Q&A: Peter Fairfax, Head of Data Science
We spoke to Peter Fairfax, Data Science Manager at Brandwatch, to find out more about ChatGPT and the Large Language Models (LLM) that are driving these new developments, as well as what Brandwatch and our industry can expect in the future.
Hi Peter, these developments using ChatGPT are very exciting! Can you tell us more about ChatGPT and how it works?
“ChatGPT is a language model, as there are many others. Simply put, a language model analyzes the probability of words being spelled, based on existing texts that have been shown to the model. For example, suppose we have the following quote: Will Smith likes to eat [EXEMPLE].
A language model can compare the probability that [EXEMPLE] it is made up of many words, like spaghetti or cats. Will Smith is not a cat-eating psychopath and recently there has been an online fascination with raw AI-generated videos showing him eating spaghetti. A model trained from this data will likely think spaghetti is more likely to be eaten than cats.
The predictive text on your phone is based on a simple language model. Bigger models may be more complicated, but the point is that language models are powered by word probabilities.”
Why is ChatGPT so important if it’s just another language model?
“For several reasons. First, this is a particularly large and sophisticated model. As language models get larger and are fed with more data, they tend to be able to solve larger and more complex tasks. For example, ChatGPT and GPT-4 can write code and answer complex questions. Bigger and more trained models can do more abstract and complicated tasks and help us unlock other features like we will be launching soon. To me, the newest LLM feature shows that we are working see AI outperform humans on some linguistic tasks, such as the linguistic equivalent of Deep Blue beating the best human chess champion in 1997.
Unfortunately for machines, this means that from now on they’ll probably spend more time answering questions about lost packages than enjoying playing board games, but that’s fine by me.”
There is a lot of advertising, but what are the limits?
“ChatGPT is incredibly good in many areas, but even the best technology has weaknesses. In the case of ChatGPT, it lacks up-to-date knowledge and sometimes struggles with calculations.
Also, the internet is sometimes a dark and strange place, where people share all kinds of opinions. This material can end up in LLM training data, so they sometimes repeat opinions that we feel are disreputable or wrong.
How will Brandwatch technology work with more sophisticated LLMs in the future?
“As I said, these models aren’t perfect, but they complement our technology.
ChatGPT has no idea what’s going on right now: its training data ends in September 2021. Brandwatch Consumer Research (BCR) receives up to 50,000 new documents per second and enriches each of them with sentiment, location, entities based on GPT and all other metadata in minutes.

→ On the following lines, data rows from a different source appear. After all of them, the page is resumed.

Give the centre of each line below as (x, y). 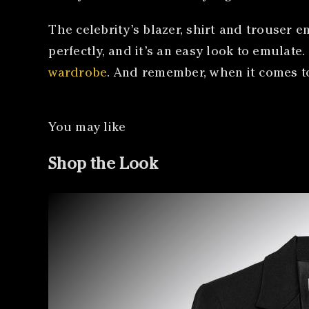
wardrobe (78, 73)
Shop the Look (103, 165)
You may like (87, 128)
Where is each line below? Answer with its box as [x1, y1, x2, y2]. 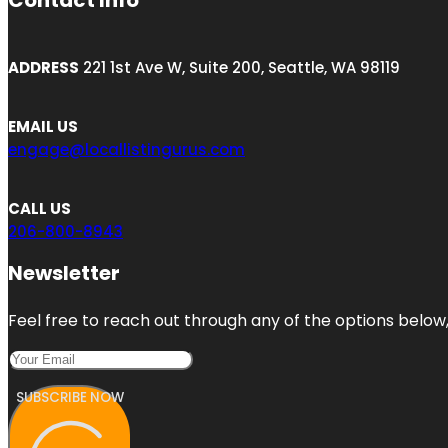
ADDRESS [8, 57, 79, 79]
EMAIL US [8, 116, 78, 138]
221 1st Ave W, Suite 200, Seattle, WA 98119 [79, 57, 400, 79]
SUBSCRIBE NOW [16, 388, 124, 408]
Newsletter [8, 259, 120, 288]
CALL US [8, 198, 71, 220]
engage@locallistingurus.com [8, 139, 245, 161]
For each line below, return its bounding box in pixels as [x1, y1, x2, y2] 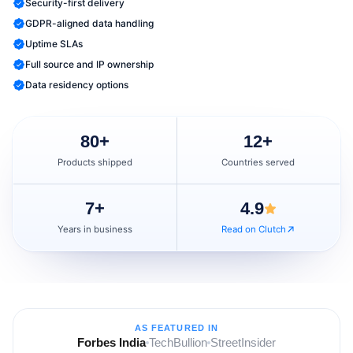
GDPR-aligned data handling [25, 17, 154, 29]
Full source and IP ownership [25, 58, 154, 70]
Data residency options [25, 79, 128, 91]
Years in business [57, 224, 132, 235]
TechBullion [149, 336, 207, 349]
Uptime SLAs [25, 38, 83, 50]
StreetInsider [210, 336, 276, 349]
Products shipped [57, 157, 132, 168]
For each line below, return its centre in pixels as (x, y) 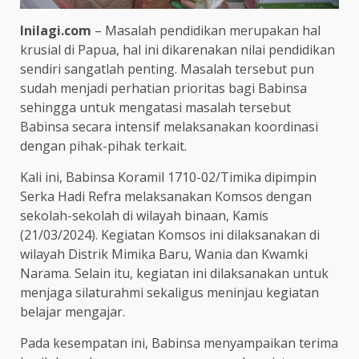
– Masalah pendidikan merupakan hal (208, 30)
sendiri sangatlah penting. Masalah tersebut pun (167, 69)
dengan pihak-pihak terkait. (103, 145)
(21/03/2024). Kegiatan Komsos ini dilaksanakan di (170, 234)
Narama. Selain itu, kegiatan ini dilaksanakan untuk (174, 273)
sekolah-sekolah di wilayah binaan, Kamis (144, 215)
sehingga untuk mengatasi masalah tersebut (155, 107)
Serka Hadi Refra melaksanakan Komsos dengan (166, 196)
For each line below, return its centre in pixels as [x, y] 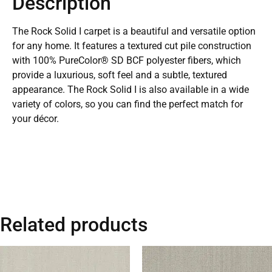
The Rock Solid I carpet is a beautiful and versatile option [134, 32]
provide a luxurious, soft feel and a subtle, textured [120, 75]
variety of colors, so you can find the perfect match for [127, 104]
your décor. [36, 119]
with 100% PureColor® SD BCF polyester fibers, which [127, 61]
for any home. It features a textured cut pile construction [132, 46]
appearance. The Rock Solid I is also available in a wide [131, 90]
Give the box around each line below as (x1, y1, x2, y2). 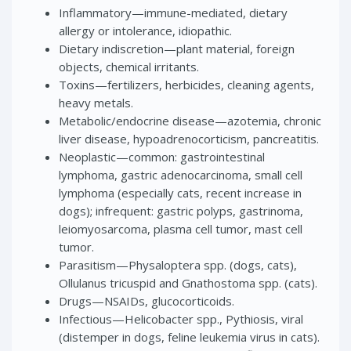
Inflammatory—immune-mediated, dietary (59, 4, 288, 20)
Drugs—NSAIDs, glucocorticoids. (59, 292, 234, 309)
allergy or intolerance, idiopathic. (59, 22, 232, 38)
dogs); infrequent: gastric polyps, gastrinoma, (59, 202, 303, 219)
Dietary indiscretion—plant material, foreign (59, 40, 295, 56)
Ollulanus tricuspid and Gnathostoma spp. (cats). (59, 274, 317, 291)
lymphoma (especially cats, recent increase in (59, 184, 302, 201)
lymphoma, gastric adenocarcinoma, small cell (59, 166, 302, 183)
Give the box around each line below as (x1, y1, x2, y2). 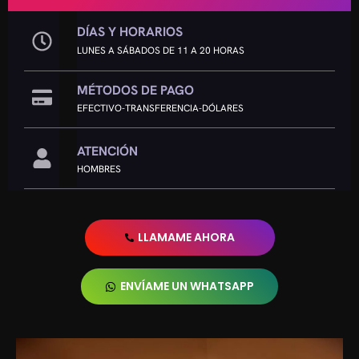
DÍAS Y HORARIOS (77, 23, 184, 41)
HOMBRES (77, 163, 122, 176)
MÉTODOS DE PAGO (77, 82, 195, 99)
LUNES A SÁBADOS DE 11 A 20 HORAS (77, 44, 245, 58)
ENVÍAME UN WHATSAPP (120, 278, 254, 295)
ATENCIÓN (77, 143, 139, 160)
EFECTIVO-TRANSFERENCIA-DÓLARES (77, 102, 244, 115)
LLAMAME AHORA (137, 229, 235, 246)
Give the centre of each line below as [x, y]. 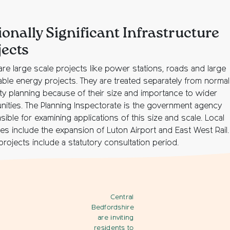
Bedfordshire [112, 208]
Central [122, 197]
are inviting [116, 218]
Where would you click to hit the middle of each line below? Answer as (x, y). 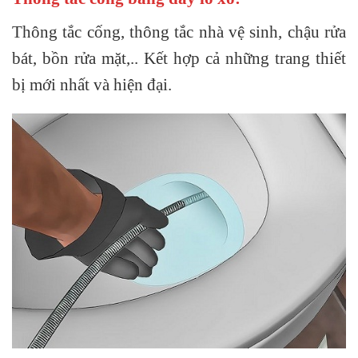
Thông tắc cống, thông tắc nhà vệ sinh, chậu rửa (179, 31)
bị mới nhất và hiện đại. (92, 84)
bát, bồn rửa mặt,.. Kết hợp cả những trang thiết (179, 58)
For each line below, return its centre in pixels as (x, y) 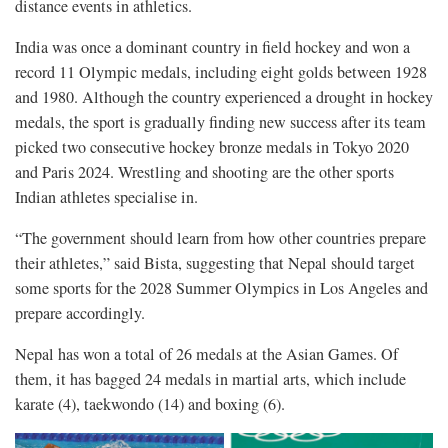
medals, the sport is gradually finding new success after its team (220, 122)
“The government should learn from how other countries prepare (220, 238)
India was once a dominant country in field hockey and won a (212, 47)
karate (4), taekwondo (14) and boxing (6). (150, 404)
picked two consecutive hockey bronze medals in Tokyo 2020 (212, 147)
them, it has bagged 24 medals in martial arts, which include (210, 379)
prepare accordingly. (80, 313)
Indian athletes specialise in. (106, 197)
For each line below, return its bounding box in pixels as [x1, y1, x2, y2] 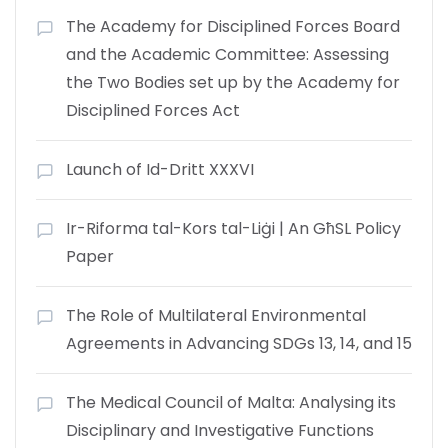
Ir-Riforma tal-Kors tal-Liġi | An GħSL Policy [66, 216, 401, 240]
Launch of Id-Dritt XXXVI [66, 157, 254, 181]
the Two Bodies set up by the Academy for [66, 70, 400, 94]
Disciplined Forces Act [66, 98, 240, 122]
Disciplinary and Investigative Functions [66, 418, 374, 442]
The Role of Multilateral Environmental [66, 303, 366, 327]
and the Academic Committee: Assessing [66, 42, 389, 66]
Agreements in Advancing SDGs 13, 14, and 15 [66, 331, 412, 355]
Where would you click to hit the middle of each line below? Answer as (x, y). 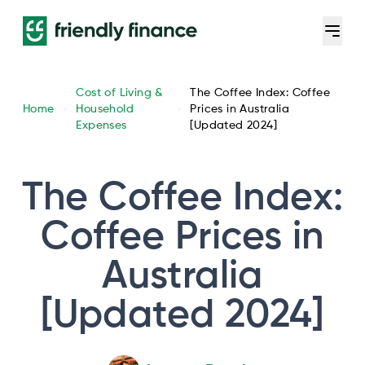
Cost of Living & (119, 93)
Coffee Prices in (182, 238)
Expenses (101, 125)
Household (105, 109)
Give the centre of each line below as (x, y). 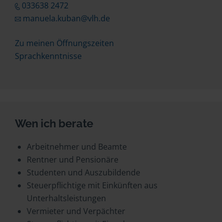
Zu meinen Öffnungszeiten (64, 43)
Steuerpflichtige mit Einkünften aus (92, 185)
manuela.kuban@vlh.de (66, 18)
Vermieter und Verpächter (76, 211)
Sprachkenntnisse (48, 56)
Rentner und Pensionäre (73, 160)
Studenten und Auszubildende (83, 172)
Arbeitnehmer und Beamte (77, 147)
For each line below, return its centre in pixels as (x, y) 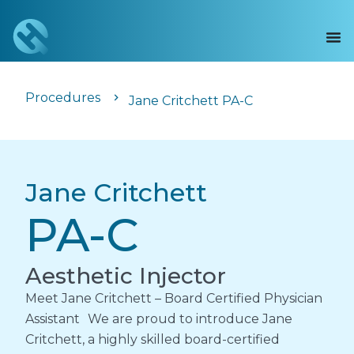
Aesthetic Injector (126, 276)
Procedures (63, 98)
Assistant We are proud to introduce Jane (159, 319)
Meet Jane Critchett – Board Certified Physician (174, 298)
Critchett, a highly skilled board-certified (153, 339)
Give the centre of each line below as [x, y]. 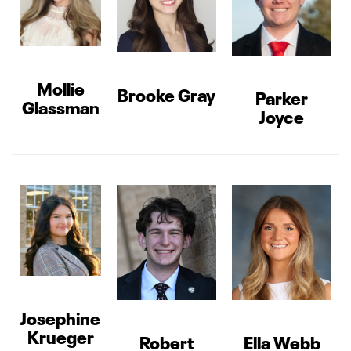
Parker [282, 96]
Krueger [60, 336]
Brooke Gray [166, 94]
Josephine [60, 317]
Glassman [60, 106]
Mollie [60, 87]
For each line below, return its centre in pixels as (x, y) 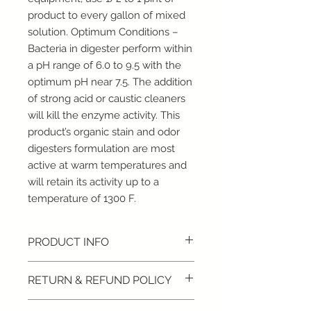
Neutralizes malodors (90, 297)
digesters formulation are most (101, 148)
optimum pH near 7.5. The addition (110, 82)
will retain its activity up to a (93, 182)
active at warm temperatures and (107, 165)
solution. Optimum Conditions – (103, 32)
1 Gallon (46, 268)
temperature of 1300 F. (82, 198)
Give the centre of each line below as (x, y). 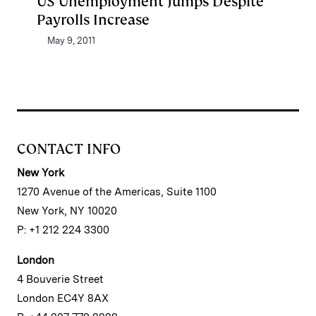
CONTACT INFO (69, 149)
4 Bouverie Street (60, 279)
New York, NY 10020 (67, 211)
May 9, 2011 (71, 41)
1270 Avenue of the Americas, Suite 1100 (117, 192)
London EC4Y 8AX (63, 298)
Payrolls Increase (93, 20)

ChatGPT can struggle with arithmetic, confidently giving plausible but wrong answers. In contrast, Brandwatch is designed to analyze data at scale and create insights using AI, statistics and complex aggregations. Our new features combine the best of ChatGPT and Brandwatch, so you get reliable real-time quantitative insights that are even easier for the user to understand.
One example is AI-powered conversational insights. This lets you click on any data point in our dashboard, such as peaks or segments in your data, and now with ChatGPT’s power to summarize large amounts of text, you’ll get a succinct, natural language overview of what’s driving fashion.
More broadly, I expect we’ll see a shift towards chatbot-like functionality for non-experts, allowing people to interact with all of our data without having to know all the tricks to learn lessons from the noise. Behind the scenes, this will require more information to be explained in text form, and I really hope this has the side effect of improving accessibility for blind and visually impaired people.”
What will be the impact of LLMs on the future of our industry?
“It is impossible to predict, but I would say in advance: more ways of interacting, a perfect combination of digital AI and language models and fostering human creativity.
We should be able to make social listening available to more people and leverage technologies like AI-powered research. It’s good that you no longer need to be a Boolean expert to write queries, but the new LLMs will also make it easier and faster to synthesize information and tell stories.
Statistics will always have a key role to play and the world of AI beyond language models. They will continue to be the backbone for real-time analytics and monitoring, as well as long-term forecasting, and will link more closely to language models.
ChatGPT and other LLMs are capable of producing human sounding content extremely effectively and will continue to improve. The companies with the best long-term future are the ones that listen carefully to their users and think creatively about the fundamental problems that AI can solve, as well as the parts of the job that users want to spend the least time on. .
There will be risks along the way, and we shouldn’t get caught up in the hype to the point where we forget our ethical and scientific standards. As data scientists, we have ethical obligations in terms of accuracy and robustness. But there will also be a lot of serendipity, and I’m really excited to see what amazing things we’re now able to build and who we can help along the way.”